**What needs to be done**.
Copy every line of the following data that includes the string "using".

***** Task data *****

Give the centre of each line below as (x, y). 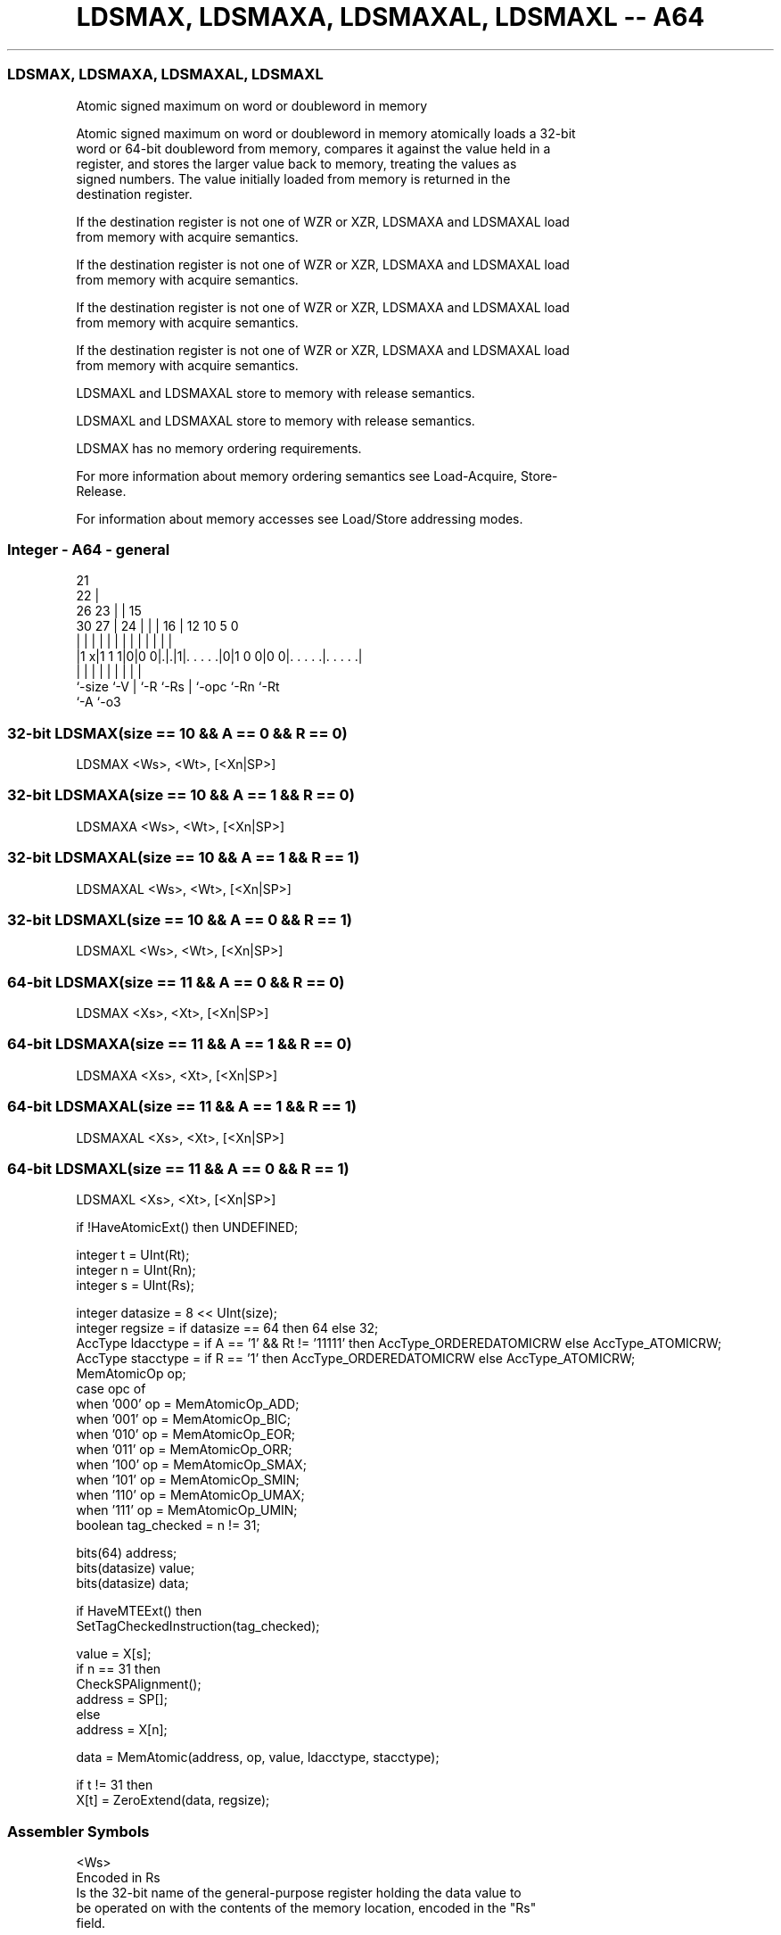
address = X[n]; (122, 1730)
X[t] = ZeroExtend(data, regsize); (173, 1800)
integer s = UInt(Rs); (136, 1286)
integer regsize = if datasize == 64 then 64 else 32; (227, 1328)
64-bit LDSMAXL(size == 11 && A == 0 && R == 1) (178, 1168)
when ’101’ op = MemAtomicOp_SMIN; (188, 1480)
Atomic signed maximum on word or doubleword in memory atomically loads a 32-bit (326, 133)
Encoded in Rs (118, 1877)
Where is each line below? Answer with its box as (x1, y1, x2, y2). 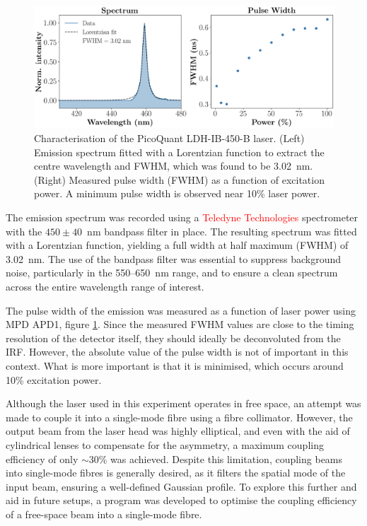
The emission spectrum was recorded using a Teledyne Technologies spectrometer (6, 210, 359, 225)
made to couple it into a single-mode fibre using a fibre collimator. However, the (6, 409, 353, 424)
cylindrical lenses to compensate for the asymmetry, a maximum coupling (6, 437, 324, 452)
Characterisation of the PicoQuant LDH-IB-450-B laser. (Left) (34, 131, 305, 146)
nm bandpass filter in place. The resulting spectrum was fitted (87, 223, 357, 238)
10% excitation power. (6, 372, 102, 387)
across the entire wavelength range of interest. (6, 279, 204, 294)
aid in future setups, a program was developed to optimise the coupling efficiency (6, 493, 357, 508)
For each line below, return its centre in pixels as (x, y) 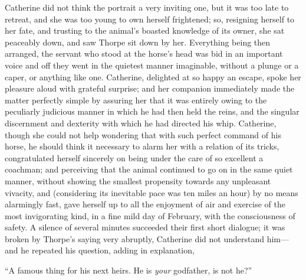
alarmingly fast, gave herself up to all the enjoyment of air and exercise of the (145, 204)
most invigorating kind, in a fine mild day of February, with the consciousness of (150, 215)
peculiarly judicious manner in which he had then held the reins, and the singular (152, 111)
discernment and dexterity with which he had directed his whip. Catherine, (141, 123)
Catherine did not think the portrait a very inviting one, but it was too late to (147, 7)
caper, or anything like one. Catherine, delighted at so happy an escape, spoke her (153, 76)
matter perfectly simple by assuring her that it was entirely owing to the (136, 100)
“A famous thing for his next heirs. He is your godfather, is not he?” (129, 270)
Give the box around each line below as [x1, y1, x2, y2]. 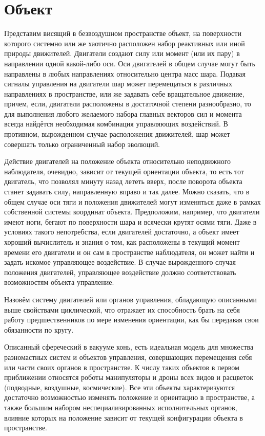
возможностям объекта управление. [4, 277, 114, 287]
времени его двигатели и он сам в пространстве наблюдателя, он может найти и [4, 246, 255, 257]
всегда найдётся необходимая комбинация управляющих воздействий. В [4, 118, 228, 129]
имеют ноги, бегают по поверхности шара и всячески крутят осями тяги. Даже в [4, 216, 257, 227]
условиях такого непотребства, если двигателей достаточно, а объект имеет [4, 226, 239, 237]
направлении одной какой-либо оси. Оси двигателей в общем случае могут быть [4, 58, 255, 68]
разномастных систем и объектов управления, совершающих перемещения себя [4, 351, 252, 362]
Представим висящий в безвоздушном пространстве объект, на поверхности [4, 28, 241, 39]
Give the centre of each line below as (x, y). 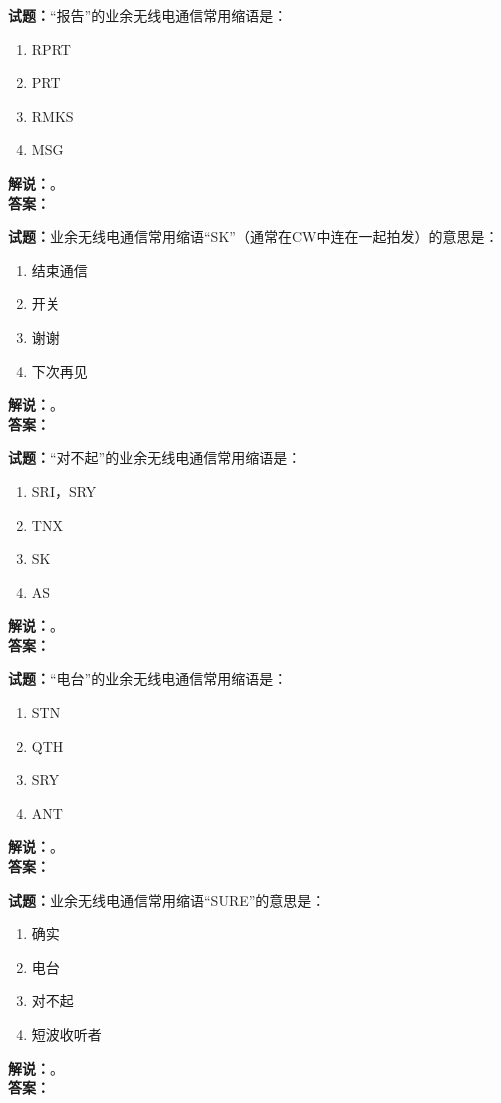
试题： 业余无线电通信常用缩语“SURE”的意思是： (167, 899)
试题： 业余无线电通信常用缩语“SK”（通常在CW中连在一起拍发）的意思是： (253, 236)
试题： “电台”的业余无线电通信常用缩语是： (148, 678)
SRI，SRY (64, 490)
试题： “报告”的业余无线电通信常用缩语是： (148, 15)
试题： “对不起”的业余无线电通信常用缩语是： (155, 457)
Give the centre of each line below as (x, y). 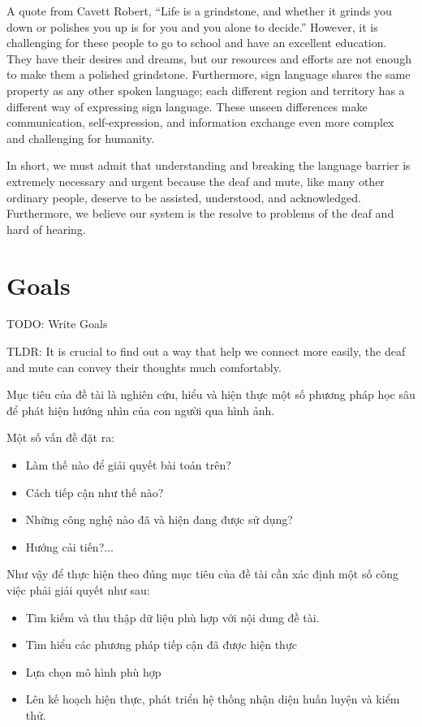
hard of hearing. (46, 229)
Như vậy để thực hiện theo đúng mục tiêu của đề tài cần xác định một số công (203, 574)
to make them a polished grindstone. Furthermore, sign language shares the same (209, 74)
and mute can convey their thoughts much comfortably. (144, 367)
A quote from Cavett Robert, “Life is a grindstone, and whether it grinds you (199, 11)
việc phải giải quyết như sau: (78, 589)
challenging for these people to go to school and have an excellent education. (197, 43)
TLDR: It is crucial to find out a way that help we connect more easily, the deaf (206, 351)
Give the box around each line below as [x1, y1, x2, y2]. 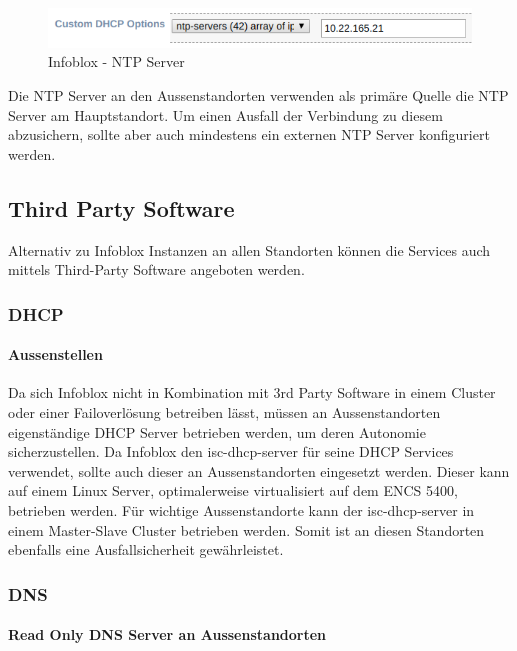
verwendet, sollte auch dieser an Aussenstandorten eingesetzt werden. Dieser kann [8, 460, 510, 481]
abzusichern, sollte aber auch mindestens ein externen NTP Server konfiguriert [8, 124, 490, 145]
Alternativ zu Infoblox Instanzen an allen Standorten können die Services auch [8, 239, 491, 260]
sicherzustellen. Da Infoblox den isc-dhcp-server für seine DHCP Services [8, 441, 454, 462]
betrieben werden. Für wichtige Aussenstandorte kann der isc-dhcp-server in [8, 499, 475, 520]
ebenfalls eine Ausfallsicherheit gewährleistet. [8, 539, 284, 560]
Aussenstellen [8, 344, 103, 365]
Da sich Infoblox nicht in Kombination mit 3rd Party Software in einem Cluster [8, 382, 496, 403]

*****

**Task response**.
The emission spectrum was recorded using a Teledyne Technologies spectrometer (6, 210, 359, 225)
made to couple it into a single-mode fibre using a fibre collimator. However, the (6, 409, 353, 424)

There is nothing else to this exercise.